If, rather than to marry County Paris,
Thou hast the strength of will to slay thyself,
Then is it likely thou wilt undertake
A thing like death to chide away this shame
. . .

Juliet responds with the white-hot eloquence we’re getting used to. The macabre settings she describes are more terrifying here than they will shortly be when they become reality:

O, bid me leap, rather than marry Paris,
From off the battlements of any tower,
Or walk in thievish ways; or bid me lurk
Where serpents are. Chain me with roaring bears,
Or hide me nightly in a charnel-house
O’ercover’d quite with dead men’s rattling bones,
With reeky shanks and yellow chapless skulls.
Or bid me go into a new-made grave,
And hide me with a dead man in his shroud—
Things that, to hear them told, have made me tremble—
And I will do it without fear or doubt,
To live an unstain’d wife to my sweet love.

Alas, the “roaring bears” cannot be the ones in the bear-baiting pits around the Globe, since Romeo and Juliet was performed before the Globe was built in 1599 (the First Quarto dates from 1597).
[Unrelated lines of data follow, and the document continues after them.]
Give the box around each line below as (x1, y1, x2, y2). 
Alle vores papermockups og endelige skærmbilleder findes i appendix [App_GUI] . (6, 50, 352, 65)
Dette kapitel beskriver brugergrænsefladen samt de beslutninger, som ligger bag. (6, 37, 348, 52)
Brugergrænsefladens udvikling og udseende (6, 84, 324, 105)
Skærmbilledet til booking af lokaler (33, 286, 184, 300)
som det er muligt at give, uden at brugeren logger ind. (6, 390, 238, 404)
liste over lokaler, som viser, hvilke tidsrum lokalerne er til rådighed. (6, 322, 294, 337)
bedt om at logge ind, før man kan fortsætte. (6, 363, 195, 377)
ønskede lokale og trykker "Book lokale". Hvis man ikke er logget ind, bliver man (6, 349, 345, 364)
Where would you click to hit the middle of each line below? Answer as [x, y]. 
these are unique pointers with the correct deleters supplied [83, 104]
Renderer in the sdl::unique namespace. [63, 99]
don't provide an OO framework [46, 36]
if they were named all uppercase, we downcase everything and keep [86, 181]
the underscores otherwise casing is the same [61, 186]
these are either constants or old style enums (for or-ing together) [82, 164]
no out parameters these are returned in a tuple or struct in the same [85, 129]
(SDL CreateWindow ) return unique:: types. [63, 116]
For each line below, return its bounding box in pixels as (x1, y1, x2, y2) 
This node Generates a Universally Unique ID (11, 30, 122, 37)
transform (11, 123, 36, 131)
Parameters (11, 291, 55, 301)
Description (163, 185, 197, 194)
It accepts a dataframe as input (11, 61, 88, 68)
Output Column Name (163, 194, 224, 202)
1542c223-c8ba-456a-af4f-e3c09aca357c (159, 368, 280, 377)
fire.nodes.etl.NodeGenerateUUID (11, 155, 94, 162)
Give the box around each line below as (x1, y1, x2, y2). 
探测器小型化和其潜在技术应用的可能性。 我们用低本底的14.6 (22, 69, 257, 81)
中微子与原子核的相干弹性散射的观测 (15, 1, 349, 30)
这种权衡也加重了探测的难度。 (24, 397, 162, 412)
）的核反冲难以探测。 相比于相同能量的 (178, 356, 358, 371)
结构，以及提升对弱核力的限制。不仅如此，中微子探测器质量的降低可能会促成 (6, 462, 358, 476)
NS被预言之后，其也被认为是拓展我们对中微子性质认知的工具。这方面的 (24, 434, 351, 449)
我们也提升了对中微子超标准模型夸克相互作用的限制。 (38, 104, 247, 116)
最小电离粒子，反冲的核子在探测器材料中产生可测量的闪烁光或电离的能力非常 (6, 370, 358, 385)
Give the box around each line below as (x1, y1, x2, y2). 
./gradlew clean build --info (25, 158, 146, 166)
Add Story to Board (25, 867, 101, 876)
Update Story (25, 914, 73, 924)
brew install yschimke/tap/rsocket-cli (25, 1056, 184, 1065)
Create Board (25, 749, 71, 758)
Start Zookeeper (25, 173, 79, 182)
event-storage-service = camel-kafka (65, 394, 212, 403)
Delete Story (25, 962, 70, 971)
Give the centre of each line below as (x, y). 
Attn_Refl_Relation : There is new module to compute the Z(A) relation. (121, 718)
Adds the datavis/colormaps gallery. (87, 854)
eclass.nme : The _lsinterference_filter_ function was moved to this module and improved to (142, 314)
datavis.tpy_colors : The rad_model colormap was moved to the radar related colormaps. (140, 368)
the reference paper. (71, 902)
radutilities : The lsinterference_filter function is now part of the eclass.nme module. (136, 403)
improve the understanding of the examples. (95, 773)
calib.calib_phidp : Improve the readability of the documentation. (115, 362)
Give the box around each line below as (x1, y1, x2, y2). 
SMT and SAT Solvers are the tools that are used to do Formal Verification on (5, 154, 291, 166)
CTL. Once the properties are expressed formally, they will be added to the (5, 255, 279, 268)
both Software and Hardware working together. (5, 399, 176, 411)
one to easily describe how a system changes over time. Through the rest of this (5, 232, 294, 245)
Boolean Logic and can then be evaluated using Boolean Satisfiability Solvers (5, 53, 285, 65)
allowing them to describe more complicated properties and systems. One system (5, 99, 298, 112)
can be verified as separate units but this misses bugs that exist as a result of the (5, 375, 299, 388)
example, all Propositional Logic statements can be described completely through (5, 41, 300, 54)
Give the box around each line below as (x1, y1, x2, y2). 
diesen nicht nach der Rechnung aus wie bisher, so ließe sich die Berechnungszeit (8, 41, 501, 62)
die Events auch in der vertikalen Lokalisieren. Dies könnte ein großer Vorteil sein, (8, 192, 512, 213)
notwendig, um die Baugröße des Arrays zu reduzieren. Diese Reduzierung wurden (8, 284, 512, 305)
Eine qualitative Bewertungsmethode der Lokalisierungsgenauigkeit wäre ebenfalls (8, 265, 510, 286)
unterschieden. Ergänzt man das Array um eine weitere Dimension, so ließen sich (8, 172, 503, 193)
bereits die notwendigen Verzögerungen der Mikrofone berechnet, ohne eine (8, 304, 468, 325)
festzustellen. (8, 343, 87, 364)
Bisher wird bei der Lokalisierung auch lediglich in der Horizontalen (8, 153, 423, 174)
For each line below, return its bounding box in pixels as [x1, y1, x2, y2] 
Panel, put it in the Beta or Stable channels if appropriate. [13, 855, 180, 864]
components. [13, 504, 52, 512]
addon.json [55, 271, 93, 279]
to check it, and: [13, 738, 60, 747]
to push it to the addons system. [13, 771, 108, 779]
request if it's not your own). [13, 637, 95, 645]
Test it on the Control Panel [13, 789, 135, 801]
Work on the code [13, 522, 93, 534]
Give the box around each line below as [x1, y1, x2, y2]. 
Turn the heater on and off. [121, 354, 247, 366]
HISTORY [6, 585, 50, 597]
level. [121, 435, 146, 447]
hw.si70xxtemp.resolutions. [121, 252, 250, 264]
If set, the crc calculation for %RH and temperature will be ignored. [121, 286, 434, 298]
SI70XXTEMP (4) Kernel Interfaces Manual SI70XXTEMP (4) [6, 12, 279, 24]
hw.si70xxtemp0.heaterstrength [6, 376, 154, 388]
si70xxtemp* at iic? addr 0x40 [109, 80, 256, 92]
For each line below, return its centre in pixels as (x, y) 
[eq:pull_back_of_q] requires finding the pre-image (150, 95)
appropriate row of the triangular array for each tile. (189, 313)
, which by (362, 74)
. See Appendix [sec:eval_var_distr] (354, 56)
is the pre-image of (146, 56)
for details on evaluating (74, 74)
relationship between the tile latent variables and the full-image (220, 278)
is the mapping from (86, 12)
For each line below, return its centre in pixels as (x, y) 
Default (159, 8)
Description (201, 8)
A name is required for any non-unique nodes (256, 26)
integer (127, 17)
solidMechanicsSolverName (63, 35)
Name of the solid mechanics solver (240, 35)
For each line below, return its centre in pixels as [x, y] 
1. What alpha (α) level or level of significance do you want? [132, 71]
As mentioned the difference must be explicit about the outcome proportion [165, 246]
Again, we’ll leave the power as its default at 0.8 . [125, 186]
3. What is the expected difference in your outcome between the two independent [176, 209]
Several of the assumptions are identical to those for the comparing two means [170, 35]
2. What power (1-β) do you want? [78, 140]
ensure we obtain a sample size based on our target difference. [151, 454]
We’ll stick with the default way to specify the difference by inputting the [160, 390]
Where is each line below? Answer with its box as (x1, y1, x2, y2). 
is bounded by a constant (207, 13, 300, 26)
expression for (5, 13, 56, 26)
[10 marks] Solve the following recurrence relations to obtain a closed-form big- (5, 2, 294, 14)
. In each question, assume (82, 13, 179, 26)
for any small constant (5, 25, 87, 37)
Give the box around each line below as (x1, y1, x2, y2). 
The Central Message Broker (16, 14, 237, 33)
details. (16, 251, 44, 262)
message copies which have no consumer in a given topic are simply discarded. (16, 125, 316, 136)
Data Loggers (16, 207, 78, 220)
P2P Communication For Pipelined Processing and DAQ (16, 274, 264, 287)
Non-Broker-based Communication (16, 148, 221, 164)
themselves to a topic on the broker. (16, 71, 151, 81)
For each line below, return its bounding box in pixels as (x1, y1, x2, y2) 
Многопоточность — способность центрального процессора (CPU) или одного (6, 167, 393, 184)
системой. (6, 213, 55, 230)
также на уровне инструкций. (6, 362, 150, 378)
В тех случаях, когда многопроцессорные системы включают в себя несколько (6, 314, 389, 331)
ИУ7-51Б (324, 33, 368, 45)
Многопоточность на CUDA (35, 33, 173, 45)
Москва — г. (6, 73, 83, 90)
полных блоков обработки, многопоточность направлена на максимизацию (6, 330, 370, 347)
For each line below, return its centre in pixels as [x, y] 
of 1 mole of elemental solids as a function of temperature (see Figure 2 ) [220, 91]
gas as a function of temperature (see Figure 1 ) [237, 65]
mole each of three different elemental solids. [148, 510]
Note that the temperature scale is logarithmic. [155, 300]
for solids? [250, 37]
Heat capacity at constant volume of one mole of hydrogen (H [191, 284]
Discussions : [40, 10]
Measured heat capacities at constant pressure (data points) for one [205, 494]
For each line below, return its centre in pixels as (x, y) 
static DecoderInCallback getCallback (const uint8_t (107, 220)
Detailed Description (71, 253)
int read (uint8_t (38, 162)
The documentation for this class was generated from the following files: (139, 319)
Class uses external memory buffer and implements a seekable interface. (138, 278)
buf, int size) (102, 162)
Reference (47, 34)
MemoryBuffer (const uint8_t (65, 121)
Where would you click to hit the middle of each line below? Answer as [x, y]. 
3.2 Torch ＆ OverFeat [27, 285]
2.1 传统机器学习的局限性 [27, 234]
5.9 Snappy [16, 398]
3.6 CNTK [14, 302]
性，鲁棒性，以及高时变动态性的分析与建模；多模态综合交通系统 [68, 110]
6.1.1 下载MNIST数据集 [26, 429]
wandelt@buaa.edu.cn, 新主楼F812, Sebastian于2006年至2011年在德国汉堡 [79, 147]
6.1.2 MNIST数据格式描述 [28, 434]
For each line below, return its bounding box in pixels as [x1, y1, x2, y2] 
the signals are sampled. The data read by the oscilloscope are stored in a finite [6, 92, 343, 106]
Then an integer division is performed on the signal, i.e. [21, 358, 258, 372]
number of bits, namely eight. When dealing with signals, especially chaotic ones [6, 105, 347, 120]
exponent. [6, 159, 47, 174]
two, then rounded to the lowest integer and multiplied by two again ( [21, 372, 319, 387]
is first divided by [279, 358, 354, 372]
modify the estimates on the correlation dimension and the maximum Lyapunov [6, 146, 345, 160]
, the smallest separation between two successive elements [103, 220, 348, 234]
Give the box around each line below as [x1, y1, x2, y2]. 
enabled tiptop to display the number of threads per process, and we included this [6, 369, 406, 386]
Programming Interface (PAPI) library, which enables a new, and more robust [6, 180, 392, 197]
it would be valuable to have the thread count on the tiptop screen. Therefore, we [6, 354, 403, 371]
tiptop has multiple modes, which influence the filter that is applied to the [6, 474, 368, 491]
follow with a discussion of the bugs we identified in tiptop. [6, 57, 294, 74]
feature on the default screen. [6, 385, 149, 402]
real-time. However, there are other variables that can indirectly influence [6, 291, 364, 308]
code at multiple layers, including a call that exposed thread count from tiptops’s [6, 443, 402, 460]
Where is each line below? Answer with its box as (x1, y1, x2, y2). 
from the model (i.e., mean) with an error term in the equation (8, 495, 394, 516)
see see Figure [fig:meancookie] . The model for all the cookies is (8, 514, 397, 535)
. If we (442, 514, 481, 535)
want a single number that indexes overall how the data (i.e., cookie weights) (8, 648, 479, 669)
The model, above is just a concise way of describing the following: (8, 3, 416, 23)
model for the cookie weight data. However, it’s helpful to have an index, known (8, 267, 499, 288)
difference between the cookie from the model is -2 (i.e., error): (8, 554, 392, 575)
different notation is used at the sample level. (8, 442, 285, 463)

But observe how expertly Juliet conjures the very terrors Friar Laurence has in store for her. “Chapless,” that is, jawless, skulls would have made more immediate sense to the world premiere audience; “chap” meaning “jaw” was then a usage less than fifty years old, and everyone would have seen paintings littered with such skulls, memento mori. But it’s “reeky shanks” that seems to me to have a touch of genius. A charnel house, as you’ll recall from your H.P. Lovecraft, is a building that holds the remains of exhumed dead (ah for the days when Venice had a whole charnel island, Sant’Ariano). We would expect it to contain not just whole floors paved with chapless skulls but gobbets of decaying—reeky—flesh. “Reeky” is not just superbly evocative, more than “decaying” or “rotting” and, in its slight strangeness, even more than “reeking”; it plays off the k sound in “shanks” (and further down the line in “skulls”) to evoke the sound of “dead men’s rattling bones.” Admit it: now that you’ve heard the phrase you’ll never forget it.

But I digress. Here comes Friar Laurence’s cunning plan. (Yes, Percy, of course that’s a Blackadder reference.)